Activity:
The records that follow are to be repeated in full, with no pictures retained.

########################################

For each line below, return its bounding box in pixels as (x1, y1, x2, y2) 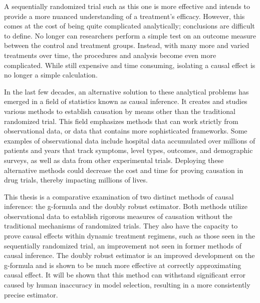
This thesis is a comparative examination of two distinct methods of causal (4, 191, 234, 201)
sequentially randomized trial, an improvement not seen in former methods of (4, 240, 242, 250)
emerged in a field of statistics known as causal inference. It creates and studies (4, 96, 247, 106)
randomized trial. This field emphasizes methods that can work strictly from (4, 115, 238, 126)
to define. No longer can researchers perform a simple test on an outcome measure (4, 30, 256, 40)
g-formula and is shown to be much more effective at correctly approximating (4, 259, 241, 270)
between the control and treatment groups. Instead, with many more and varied (4, 40, 249, 50)
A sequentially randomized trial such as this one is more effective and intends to (4, 1, 250, 11)

########################################

Response for this exercise:
For each line below, return its bounding box in pixels as (x1, y1, x2, y2) 
This thesis is a comparative examination of two distinct methods of causal (4, 191, 234, 201)
sequentially randomized trial, an improvement not seen in former methods of (4, 240, 242, 250)
emerged in a field of statistics known as causal inference. It creates and studies (4, 96, 247, 106)
randomized trial. This field emphasizes methods that can work strictly from (4, 115, 238, 126)
to define. No longer can researchers perform a simple test on an outcome measure (4, 30, 256, 40)
g-formula and is shown to be much more effective at correctly approximating (4, 259, 241, 270)
between the control and treatment groups. Instead, with many more and varied (4, 40, 249, 50)
A sequentially randomized trial such as this one is more effective and intends to (4, 1, 250, 11)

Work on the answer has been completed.